Plaintiff maintains its claim to the property was superior to any claim of defendants, and contends that the trial court erred by ruling the MERS affidavit expunged the prior sheriff’s sale to Fannie Mae and revived the previously extinguished MERS mortgage. We agree . . .
It is undisputed that the MERS mortgage was foreclosed by advertisement, that Fannie Mae purchased the property at a foreclosure sale and received a sheriff’s deed for the property, and that the property was never redeemed. The foreclosure extinguished the MERS mortgage and, because the property was not redeemed, all rights, title, and interest in the property vested in Fannie Mae. Dunitz, 236 Mich at 49-50; MCL 600.3236. Afterward, plaintiff purchased and recorded Fannie Mae’s interest in the property. Months later, in an affidavit recorded pursuant MCL 565.451a, MERS claimed the foreclosure by advertisement of its mortgage interest was void ab initio following Saurman . . .

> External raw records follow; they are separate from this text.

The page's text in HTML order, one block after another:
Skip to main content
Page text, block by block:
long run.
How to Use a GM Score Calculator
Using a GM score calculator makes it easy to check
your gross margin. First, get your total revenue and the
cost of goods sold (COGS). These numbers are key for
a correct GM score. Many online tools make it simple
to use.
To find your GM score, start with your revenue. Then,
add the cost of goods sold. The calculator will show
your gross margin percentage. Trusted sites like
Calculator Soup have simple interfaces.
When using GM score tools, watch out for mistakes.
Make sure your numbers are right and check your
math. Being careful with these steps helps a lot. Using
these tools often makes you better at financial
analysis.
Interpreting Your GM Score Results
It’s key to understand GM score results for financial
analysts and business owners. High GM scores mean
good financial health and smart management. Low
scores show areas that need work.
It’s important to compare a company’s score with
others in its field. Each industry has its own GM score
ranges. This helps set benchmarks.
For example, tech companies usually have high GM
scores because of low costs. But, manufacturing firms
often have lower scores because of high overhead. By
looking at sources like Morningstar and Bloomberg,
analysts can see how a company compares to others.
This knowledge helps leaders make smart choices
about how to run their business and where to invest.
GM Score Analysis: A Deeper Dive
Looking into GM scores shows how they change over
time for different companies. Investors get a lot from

MERS claims that the mere filing of an affidavit by a mortgagee attesting that a foreclosure sale was void ab initio establishes the mortgagee’s interest in the foreclosed property. But we need not decide the effect of the filing of an affidavit where a foreclosure sale was void ab initio because, here, the foreclosure sale was not void.

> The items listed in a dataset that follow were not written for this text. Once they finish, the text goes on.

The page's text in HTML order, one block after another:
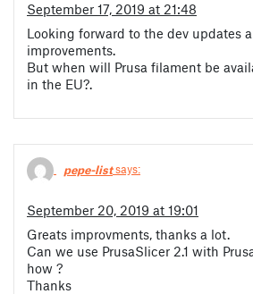
September 17, 2019 at 21:48
Looking forward to the dev updates
improvements.
But when will Prusa filament be
in the EU?.
pepe-listsays:
September 20, 2019 at 19:01
Greats improvments, thanks a lot.
Can we use PrusaSlicer 2.1 with
how ?
Thanks
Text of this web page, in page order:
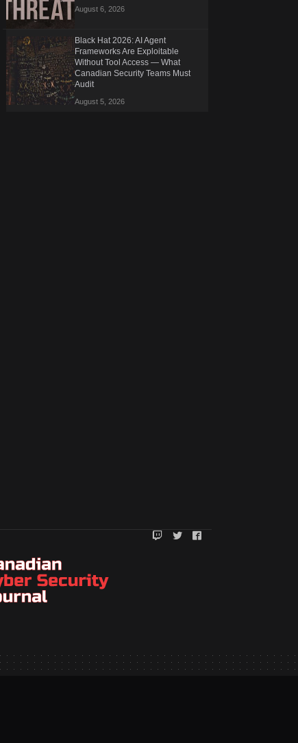
August 6, 2026
Black Hat 2026: AI Agent
Frameworks Are Exploitable
Without Tool Access — What
Canadian Security Teams Must
Audit
August 5, 2026

Again, in attesting that the foreclosure sale was void ab initio, MERS’s affidavit relied on this Court’s decision in Saurman, 292 Mich App 321. In Saurman, the defendants purchased and obtained financing for their respective properties from a financial institution. The mortgage instrument did not designate MERS as the mortgagee. Id. at 325-326. This Court held that MERS, as a mortgagee and not a noteholder, had no “interest in the indebtedness secured by the mortgage” under the foreclosure by advertisement requirements in MCL 600.3204(1)(d), and therefore MERS could not exercise the contractual right to foreclose by advertisement. Id. at 329-332. Because MERS lacked the ability to comply with the statutory requirements for foreclosure by advertisement, the foreclosure proceedings were void ab initio. Id. at 342. This Court’s decision in Saurman was short-lived. Just as in Saurman, MERS was a mortgagee here and would have had no interest in the indebtedness under this Court’s decision in that case. On November 16, 2011, however, our Supreme Court reversed this Court’s Saurman decision and held that MERS’s ownership of a security lien on the properties constituted an interest in the indebtedness that authorized it to foreclose by advertisement. Saurman, 490 Mich 909.

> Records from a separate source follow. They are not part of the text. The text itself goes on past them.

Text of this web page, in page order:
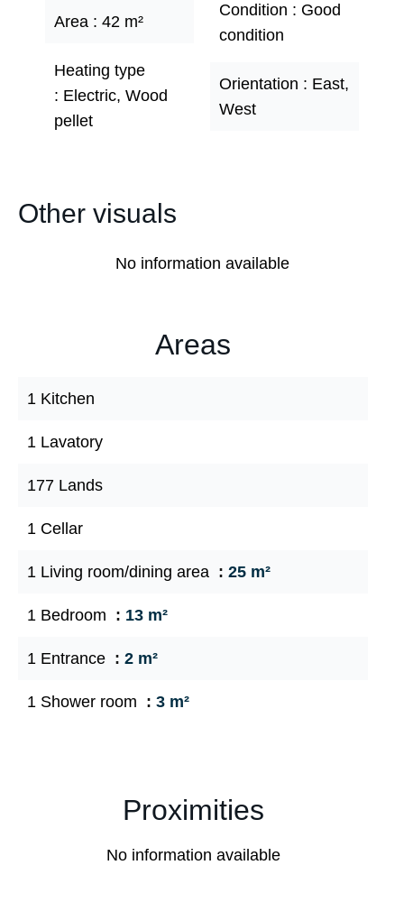
Area 42 m²
Heating type
Electric, Wood
pellet
Condition
Good
condition
Orientation
East,
West
Other visuals
No information available
Areas
1 Kitchen
1 Lavatory
177 Lands
1 Cellar
1 Living room/dining area 25 m²
1 Bedroom 13 m²
1 Entrance 2 m²
1 Shower room 3 m²
Proximities
No information available

Even if the filing of the affidavit regarding Saurman had some effect on the interest in the property here, plaintiff promptly filed the quiet title action to challenge that affidavit. “[T]he purpose of an action to quiet title is to determine the existing title to property by removing any cloud therefrom.” Ingle v Musgrave, 159 Mich App 356, 365; 406 NW2d 492 (1987). When the trial court resolved cross-motions for summary disposition, plaintiff presented a prima facie case of title based on the MHTA foreclosure and its purchase at the sheriff’s sale for $6,761.45. The sole basis for MERS’s assertion of a continued mortgage interest in the property—that the MERS foreclosure sale was void ab initio under this Court’s decision in Saurman—was no longer sustainable because our Supreme Court had reversed that decision nearly a year before. A trial court, like this Court, is bound by the doctrine of stare decisis to follow the decisions of our Supreme Court. Tenneco Inc v Amerisure Mut Ins Co, 281 Mich App 429, 447; 761 NW2d 846 (2008). Our Supreme Court’s decision in Saurman compelled the trial court to conclude that there was no question of fact that the MERS mortgage was extinguished and plaintiff had the superior interest in the property. Thus, the trial court erred in ruling that the MERS affidavit was effective in reviving the MERS mortgage, and in ruling that plaintiff’s interest in the property was subordinate to the revived mortgage interest.